For beginners: Do not use view() or reshape() to swap dimensions of tensors!

Being more of an NLP person and dealing regulary with LSTMs or GRUs – but this is a general issue, I think – I’ve noticed that many people make a fundamental mistake. I’ve seen it many Github projects I’ve tried to reproduce but also here in the forum (usually something like: “My network runs but does not train/learn properly”, even for arguably simple networks).

When using LSTMs or GRUs, the input and/or output do not have the right shape. For example, the input batch has the shape [batch_size, seq_len, hidden_size], but an LSTM without batch_first=True assumes an input of shape [seq_len, batch_size, hidden_size]. Many people incorrectly use view() or reshape() to fix the shape. While it does fix the shape, it messes up the data and essentially prohibits proper training (e.g., the loss is not going down).

The correct way here is to use transpose() or permute() to swap dimensions.

To illustrate the problem, let’s create an example tensor with a batch_size and seq_len dimension; I omit the hidden_size dimension to keep things simple

batch_size, seq_len = 3, 5
A = torch.zeros((batch_size, seq_len))
A[0,0:] = 1
A[1,0:] = 2
A[2,0:] = 3

This gives a tensor with shape [batch_size, seq_len] looking like that:

tensor([[1., 1., 1., 1., 1.],
        [2., 2., 2., 2., 2.],
        [3., 3., 3., 3., 3.]])

Now let’s say you have defined an nn.LSTM layer with batch_first=False. In this case, you need two swap the two dimensions of A to make an a valid input for the LSTM layer (again, the hidden_size dimension is omitted here). You can do this with the following commands:

A1 = a.transpose(1,0)
A2 = a.permute(1,0)

If you print either A1 or A1 you get the correct result:

tensor([[1., 2., 3.],
        [1., 2., 3.],
        [1., 2., 3.],
        [1., 2., 3.],
        [1., 2., 3.]])

However, if you use view() or reshape() like

A3 = a.view(seq_len, -1)
A4 = a.reshape(seq_len, -1)

you get the wrong result:

tensor([[1., 1., 1.],
        [1., 1., 2.],
        [2., 2., 2.],
        [2., 3., 3.],
        [3., 3., 3.]])

Note that for A1, A2, A3, A4 the shape is [5, 3]. So with respect to the shape all results are correct, i.e., [seq_len, batch_size], the LSTM layer will accept each result without throwing any error.

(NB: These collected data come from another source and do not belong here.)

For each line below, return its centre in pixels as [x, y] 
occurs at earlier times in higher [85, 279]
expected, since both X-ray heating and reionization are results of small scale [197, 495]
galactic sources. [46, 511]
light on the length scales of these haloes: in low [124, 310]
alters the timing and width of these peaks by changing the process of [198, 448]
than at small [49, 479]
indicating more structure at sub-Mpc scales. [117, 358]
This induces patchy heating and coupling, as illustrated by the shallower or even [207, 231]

However, A3 and A4 have messed up the batch semantically. The network might still learn something – after all, there’s usually a pattern to be found in everything – but it will learn the wrong pattern.

view() and reshape() obviously have their purpose, for example, to flatten tensors. But for swapping dimensions they are generally the wrong methods. I hope this avoids some head-scratching, particularly for beginners. And I can point to this post when I see the next question that most likely suffer from that issue :).

40 Likes

Thanks for the answer! This seems really useful.

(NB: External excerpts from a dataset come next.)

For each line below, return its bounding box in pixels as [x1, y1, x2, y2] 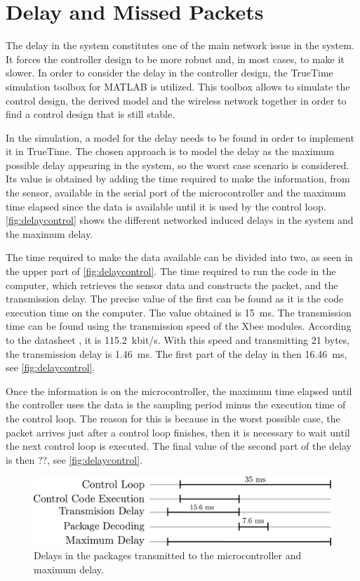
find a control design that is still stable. [6, 107, 175, 121]
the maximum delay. [6, 226, 93, 241]
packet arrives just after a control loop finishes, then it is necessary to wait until [6, 425, 350, 439]
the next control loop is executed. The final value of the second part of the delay [6, 439, 352, 453]
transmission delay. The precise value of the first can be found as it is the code [6, 291, 344, 306]
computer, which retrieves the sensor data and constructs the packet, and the [6, 277, 338, 292]
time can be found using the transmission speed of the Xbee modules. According [6, 319, 352, 333]
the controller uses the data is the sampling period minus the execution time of [6, 397, 346, 412]

I am curious, what would be uses cases for .view then? (perhaps making a list would be useful)

The only places I’ve ever seen it used without it causing issues is when flattening (as you mentioned) and when doing a squeeze (despite a squeeze function already existing). e.g.

x = torch.randn(3, 4, 5, 6)
x.view(batch_size, -1)  # flat!

or (saw it on the imagenet code for compute topk accuracy I believe)

x.view(1,-1)

It just seems that .view is weird since it only arranges the tensor to the right view but starts from the beginning and enumerates “in order” (ref: Tensor.view is misleading - #2 by rasbt).

1 Like

So x.view(batch_size, -1) is an example of the broader pattern of combining dimensions. There may be other applications, for example when you want a matrix-multiplication-like operation where the three matrix “axes” you have in vanilla matrix multiplications have different shapes. Fun fact: the very versatile einsum reduces to batch matrix multiplications. It does so using permute and view/reshape.

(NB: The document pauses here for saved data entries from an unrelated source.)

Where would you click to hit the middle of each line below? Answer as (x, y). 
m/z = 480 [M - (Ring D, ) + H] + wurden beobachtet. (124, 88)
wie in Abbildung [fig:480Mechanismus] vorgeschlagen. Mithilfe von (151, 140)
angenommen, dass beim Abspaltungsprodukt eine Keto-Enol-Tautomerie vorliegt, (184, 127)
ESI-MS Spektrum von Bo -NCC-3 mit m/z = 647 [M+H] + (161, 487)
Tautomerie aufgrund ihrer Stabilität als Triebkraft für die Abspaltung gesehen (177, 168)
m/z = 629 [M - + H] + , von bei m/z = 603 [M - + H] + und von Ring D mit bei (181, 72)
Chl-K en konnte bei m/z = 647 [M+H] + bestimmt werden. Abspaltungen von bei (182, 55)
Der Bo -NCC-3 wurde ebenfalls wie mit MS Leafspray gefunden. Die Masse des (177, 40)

The other use, dual if you want, is splitting dimensions. In addition to this happing as the backward of combining dimensions this can also be useful in things like very simple downscaling (I sometimes use x.view(batch_size, c, h // 2, 2, w // 2, 2) to then do something with the dimensions of size 2 - if you take the max over both, you get a maxpool, but you could also do a logsumexp-pool or somesuch – your imagination is the limit!

Best regards

Thomas

3 Likes

Thanks for the elaboration on this matter. I was struggling with this issue for 6 months in the end!

There is still another use-case left. What if your training data is flat in the first place (batch_size, data)?
This scenario could come from a visual encoder. Its result could be fed into an LSTM and therefore needs to be shaped accordingly.

A reshape to (num sequences, sequence length, data) is just fine, but the other way around to a shape of (sequence length, num sequences, data) is causing the troubles that you describe.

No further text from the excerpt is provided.